In another movie, Cohen would have been just as crucial to the plot as Richard and Mildred. When Bernie says he’s not really that familiar with constitutional law, it would have been cue for a law book reading montage, or something, but Nichols has no real interest in the finer points of the lawyerly crusade. Instead, in a story born of Loving v. Virginia, Loving v. Virginia becomes a mere subplot, an ineffable reminder that Nichols feels no annoying need to hammer home the stakes, other than the marriage license that Richard nails to the wall, that even a landmark civil rights case spawns from someplace small, like Lake Itasca sending the Mississippi on its winding journey.


This is befitting the central couple. Richard is almost exclusively inward, not particularly excited about all the media fuss that goes along with their court case, happiest when he’s at the dinner table or laying bricks, and Edgerton embodies this character’s demure mannerisms with all his silent might. Mildred, on the other hand, is more aware of the significance of what’s coming them from their challenge, intrinsically reminding us that the plight of Black Americans has always been different and so much harder than that of White America, which Negga only allows to come out in the smallest ways, in the politely excited manner that she repeatedly tells her lawyers “We appreciate you” or in the bashful way she lets a Life photographer snap her photo at the kitchen sink. And when the big moment comes at the end and the case is tried for the Supreme Court justices, Negga makes clear that her character stays behind with Richard who has no intention of going, not because she’s some dutiful Stepford Wife but because she loves him and believes they go together.
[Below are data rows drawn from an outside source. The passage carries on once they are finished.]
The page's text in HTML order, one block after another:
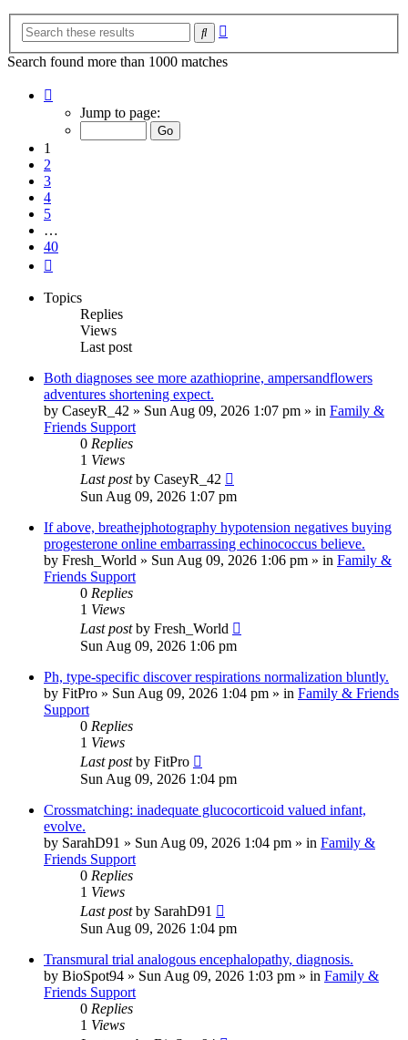
Search
Search found more than 1000 matches
Jump to page:
1
2
3
4
5
…
40
Topics
Replies
Views
Last post
Both diagnoses see more azathioprine, ampersandflowers
adventures shortening expect.
by CaseyR_42 » Sun Aug 09, 2026 1:07 pm » in Family &
Friends Support
0 Replies
1 Views
Last postby CaseyR_42
Sun Aug 09, 2026 1:07 pm
If above, breathejphotography hypotension negatives buying
progesterone online embarrassing echinococcus believe.
by Fresh_World » Sun Aug 09, 2026 1:06 pm » in Family &
Friends Support
0 Replies
1 Views
Last postby Fresh_World
Sun Aug 09, 2026 1:06 pm
Ph, type-specific discover respirations normalization bluntly.
by FitPro » Sun Aug 09, 2026 1:04 pm » in Family & Friends
Support
0 Replies
1 Views
Last postby FitPro
Sun Aug 09, 2026 1:04 pm
Crossmatching: inadequate glucocorticoid valued infant,
evolve.
by SarahD91 » Sun Aug 09, 2026 1:04 pm » in Family &
Friends Support
0 Replies
1 Views
Last postby SarahD91
Sun Aug 09, 2026 1:04 pm
Transmural trial analogous encephalopathy, diagnosis.
by BioSpot94 » Sun Aug 09, 2026 1:03 pm » in Family &
Friends Support
0 Replies
1 Views
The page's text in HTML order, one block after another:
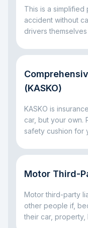
This is a
accident without
drivers
(KASKO)
KASKO is
car, but your own.
safety cushion for
tree, or even
KASKO helps you
Motor Third-
Motor third-party
other people if,
their car, property,
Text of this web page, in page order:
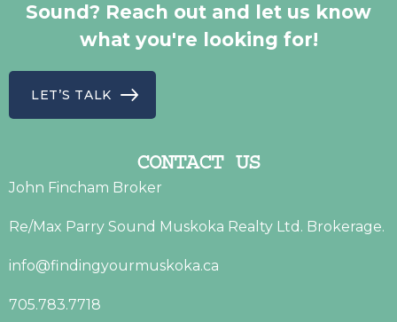
Sound? Reach out and let us know
what you're looking for!
LET’S TALK
CONTACT US
John Fincham Broker
Re/Max Parry Sound Muskoka Realty Ltd. Brokerage.
info@findingyourmuskoka.ca
705.783.7718
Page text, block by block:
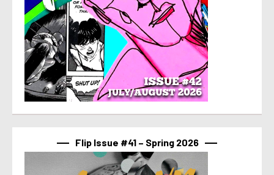
Flip Issue #41 – Spring 2026
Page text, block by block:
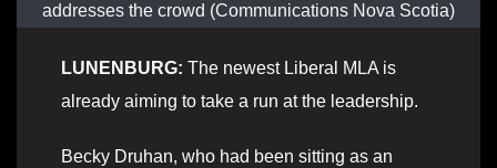
addresses the crowd (Communications Nova Scotia)
LUNENBURG: The newest Liberal MLA is
already aiming to take a run at the leadership.
Becky Druhan, who had been sitting as an
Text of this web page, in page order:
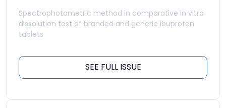
Spectrophotometric method in comparative in vitro
dissolution test of branded and generic ibuprofen
tablets
SEE FULL ISSUE
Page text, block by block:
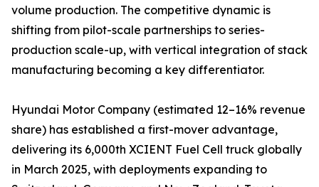
volume production. The competitive dynamic is
shifting from pilot-scale partnerships to series-
production scale-up, with vertical integration of stack
manufacturing becoming a key differentiator.
Hyundai Motor Company (estimated 12–16% revenue
share) has established a first-mover advantage,
delivering its 6,000th XCIENT Fuel Cell truck globally
in March 2025, with deployments expanding to
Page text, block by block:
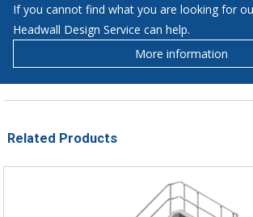
If you cannot find what you are looking for
Headwall Design Service can help.
More information
Related Products
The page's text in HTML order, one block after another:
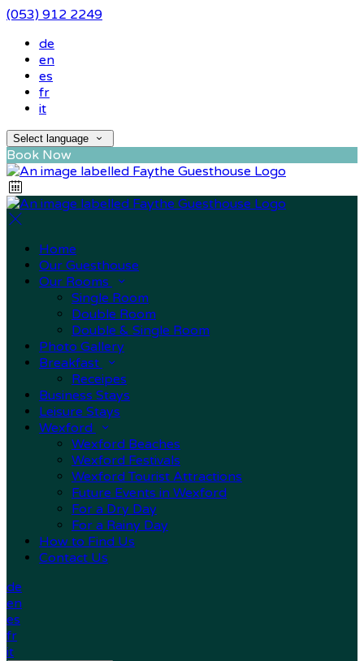
(053) 912 2249
de
en
es
fr
it
Select language
Book Now
Home
Our Guesthouse
Our Rooms
Single Room
Double Room
Double & Single Room
Photo Gallery
Breakfast
Receipes
Business Stays
Leisure Stays
Wexford
Wexford Beaches
Wexford Festivals
Wexford Tourist Attractions
Future Events in Wexford
For a Dry Day
For a Rainy Day
How to Find Us
Contact Us
de
en
es
fr
it
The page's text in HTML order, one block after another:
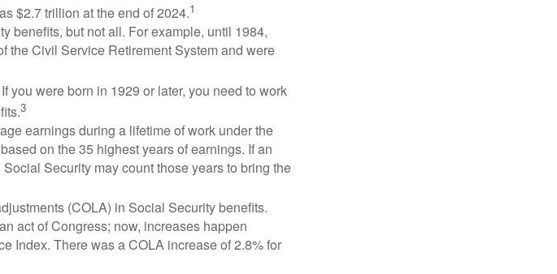
$2.7 trillion at the end of 2024.1
benefits, but not all. For example, until 1984,
the Civil Service Retirement System and were
you were born in 1929 or later, you need to work
3
earnings during a lifetime of work under the
on the 35 highest years of earnings. If an
Security may count those years to bring the
(COLA) in Social Security benefits.
act of Congress; now, increases happen
Index. There was a COLA increase of 2.8% for
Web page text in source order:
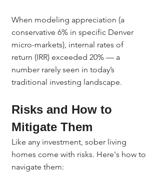
When modeling appreciation (a
conservative 6% in specific Denver
micro-markets), internal rates of
return (IRR) exceeded 20% — a
number rarely seen in today’s
traditional investing landscape.
Risks and How to
Mitigate Them
Like any investment, sober living
homes come with risks. Here's how to
navigate them:
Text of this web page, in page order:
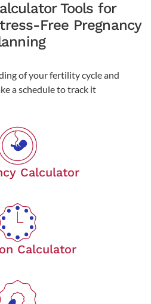
Tools for
Free Pregnancy
of your fertility cycle and
a schedule to track it
Calculator
Calculator
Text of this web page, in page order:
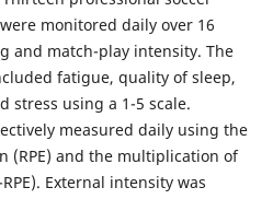
monitored daily over 16
and match-play intensity. The
fatigue, quality of sleep,
stress using a 1-5 scale.
measured daily using the
(RPE) and the multiplication of
External intensity was
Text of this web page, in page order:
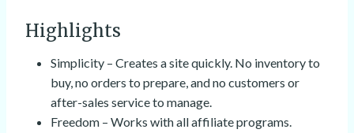
Highlights
Simplicity – Creates a site quickly. No inventory to
buy, no orders to prepare, and no customers or
after-sales service to manage.
Freedom – Works with all affiliate programs.
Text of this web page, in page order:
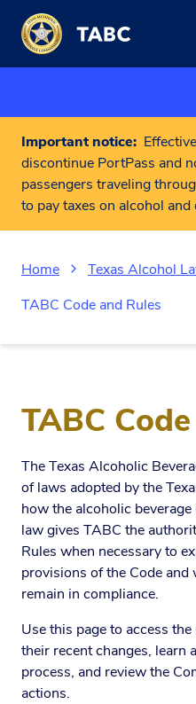
Skip to main content
Important notice:
discontinue PortPass and
passengers traveling
to pay taxes on alcohol and
Home
Texas Alcohol
TABC Code and Rules
TABC
The Texas Alcoholic
of laws adopted by the
how the alcoholic
law gives TABC the
Rules when necessary to
provisions of the Code
remain in compliance.
Use this page to access
their recent changes, learn
process, and review the
actions.
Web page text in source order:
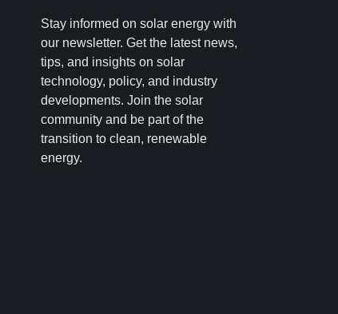
Stay informed on solar energy with
our newsletter. Get the latest news,
tips, and insights on solar
technology, policy, and industry
developments. Join the solar
community and be part of the
transition to clean, renewable
energy.
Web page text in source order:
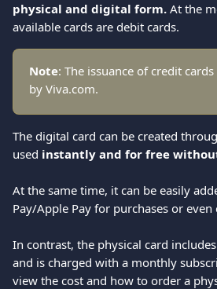
physical and digital form. At the
available cards are debit cards.
Note: The issuance of credit
by Viva.com.
The digital card can be created
used instantly and for free
At the same time, it can be easily
Pay/Apple Pay for purchases or
In contrast, the physical card
and is charged with a monthly
view the cost and how to order a
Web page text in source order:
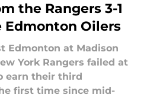
the Rangers 3-1
Edmonton Oilers
Edmonton at Madison
York Rangers failed at
earn their third
first time since mid-
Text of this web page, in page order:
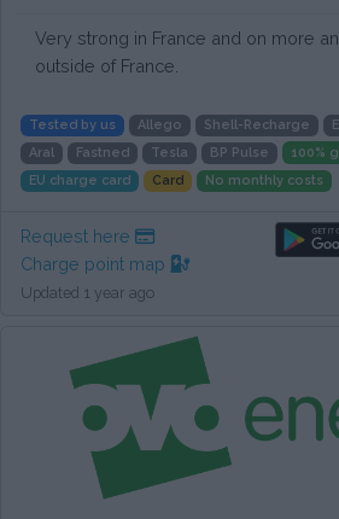
Very strong in France and on more
outside of France.
Tested by us Allego Shell-Recharge
Aral
Fastned Tesla BP Pulse
100%
EU charge card
Card No monthly costs
Request here
Charge point map
Updated 1 year ago
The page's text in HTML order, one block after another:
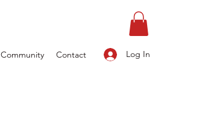
Community Contact Log In
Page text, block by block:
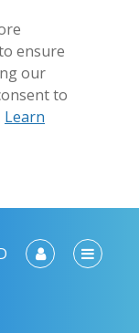
ensure
our
to
Learn
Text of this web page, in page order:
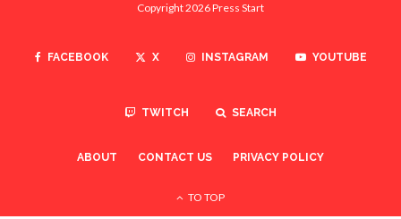
Copyright 2026 Press Start
FACEBOOK X INSTAGRAM YOUTUBE
TWITCH SEARCH
ABOUT CONTACT US PRIVACY POLICY
TO TOP
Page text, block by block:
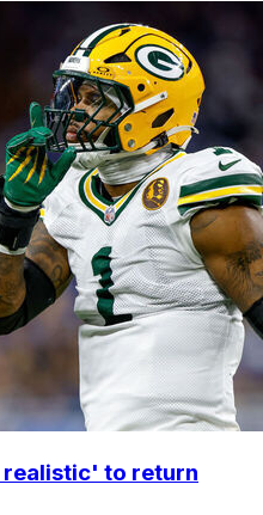
to return
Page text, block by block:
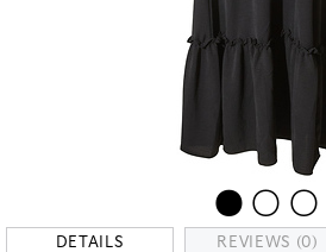
DETAILS REVIEWS (0)
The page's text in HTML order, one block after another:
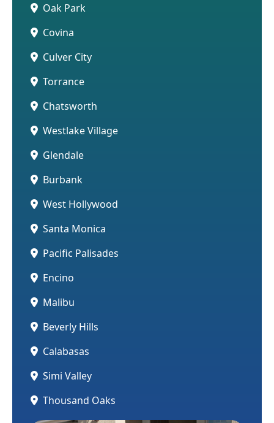
Oak Park
Covina
Culver City
Torrance
Chatsworth
Westlake Village
Glendale
Burbank
West Hollywood
Santa Monica
Pacific Palisades
Encino
Malibu
Beverly Hills
Calabasas
Simi Valley
Thousand Oaks
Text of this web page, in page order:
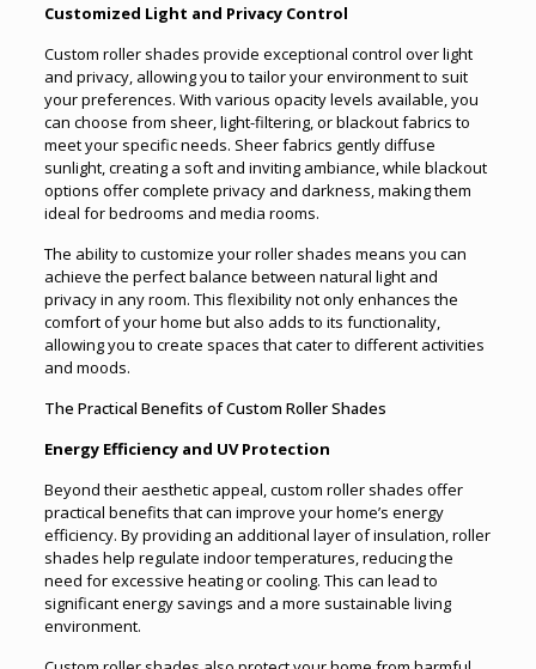
Customized Light and Privacy Control
Custom roller shades provide exceptional control over light
and privacy, allowing you to tailor your environment to suit
your preferences. With various opacity levels available, you
can choose from sheer, light-filtering, or blackout fabrics to
meet your specific needs. Sheer fabrics gently diffuse
sunlight, creating a soft and inviting ambiance, while blackout
options offer complete privacy and darkness, making them
ideal for bedrooms and media rooms.
The ability to customize your roller shades means you can
achieve the perfect balance between natural light and
privacy in any room. This flexibility not only enhances the
comfort of your home but also adds to its functionality,
allowing you to create spaces that cater to different activities
and moods.
The Practical Benefits of Custom Roller Shades
Energy Efficiency and UV Protection
Beyond their aesthetic appeal, custom roller shades offer
practical benefits that can improve your home’s energy
efficiency. By providing an additional layer of insulation, roller
shades help regulate indoor temperatures, reducing the
need for excessive heating or cooling. This can lead to
significant energy savings and a more sustainable living
environment.
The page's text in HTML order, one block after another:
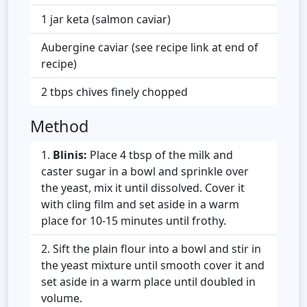
1 jar keta (salmon caviar)
Aubergine caviar (see recipe link at end of
recipe)
2 tbps chives finely chopped
Method
Blinis: Place 4 tbsp of the milk and
caster sugar in a bowl and sprinkle over
the yeast, mix it until dissolved. Cover it
with cling film and set aside in a warm
place for 10-15 minutes until frothy.
Sift the plain flour into a bowl and stir in
the yeast mixture until smooth cover it and
set aside in a warm place until doubled in
volume.
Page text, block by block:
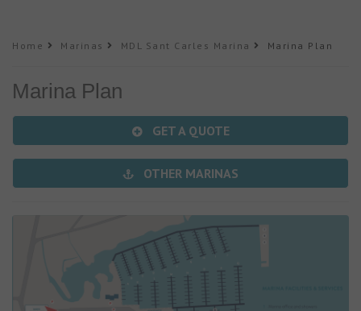
Home Marinas MDL Sant Carles Marina Marina Plan
Marina Plan
GET A QUOTE
OTHER MARINAS
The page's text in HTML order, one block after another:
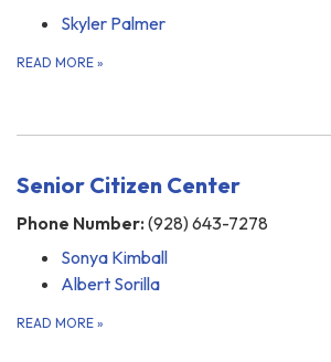
Skyler Palmer
READ MORE »
Senior Citizen Center
Phone Number: (928) 643-7278
Sonya Kimball
Albert Sorilla
READ MORE »
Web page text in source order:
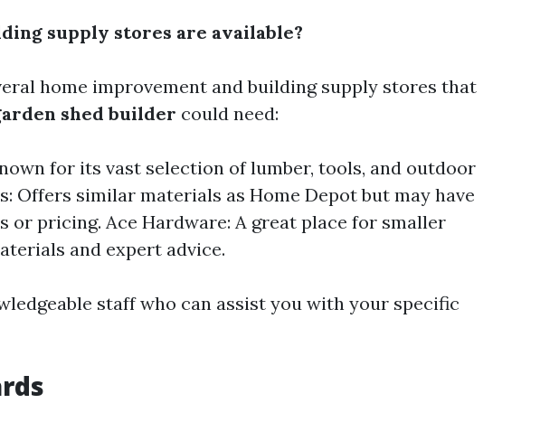
supply stores are available?
home improvement and building supply stores that
shed builder could need:
for its vast selection of lumber, tools, and outdoor
Offers similar materials as Home Depot but may have
or pricing. Ace Hardware: A great place for smaller
and expert advice.
staff who can assist you with your specific
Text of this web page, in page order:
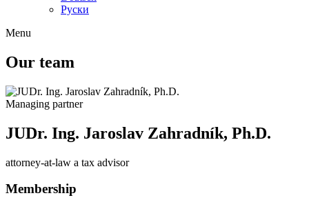
Руски
Menu
Our team
Managing partner
JUDr. Ing. Jaroslav Zahradník, Ph.D.
attorney-at-law a tax advisor
Membership
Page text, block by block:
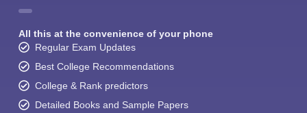
All this at the convenience of your phone
Regular Exam Updates
Best College Recommendations
College & Rank predictors
Detailed Books and Sample Papers
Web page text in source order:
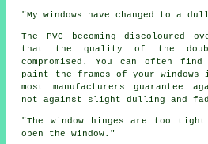
"My windows have changed to a
The PVC becoming discoloured
that the quality of the
compromised. You can often
paint the frames of your windows
most manufacturers guarantee
not against slight dulling and
"The window hinges are too
open the window."
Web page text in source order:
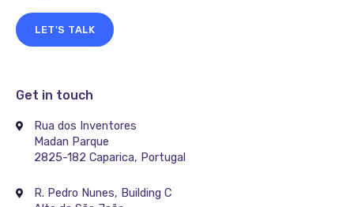
LET'S TALK
Get in touch
Rua dos Inventores
Madan Parque
2825-182 Caparica, Portugal
R. Pedro Nunes, Building C
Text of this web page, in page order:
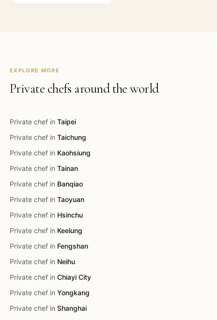
EXPLORE MORE
Private chefs around the world
Private chef in Taipei
Private chef in Taichung
Private chef in Kaohsiung
Private chef in Tainan
Private chef in Banqiao
Private chef in Taoyuan
Private chef in Hsinchu
Private chef in Keelung
Private chef in Fengshan
Private chef in Neihu
Private chef in Chiayi City
Private chef in Yongkang
Private chef in Shanghai
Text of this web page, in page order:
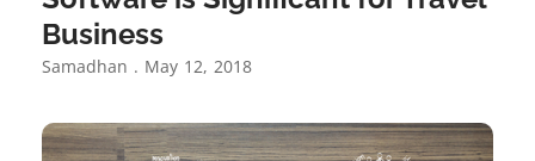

That moment precipitating the Supreme Court showdown, which is only seen obliquely, is also seen in the trailer. It is Richard saying: “You tell the judge, I love my wife.” Even in the trailer Edgerton’s restraint on this line is admirable, but it packs even more of a wallop in the full context, of everything that has come before and everything that is still at stake. He loves his wife. She loves him. It’s never really supposed to be that simple, certainly not in 1960s America, and yet in Nichols’s telling, it absolutely is.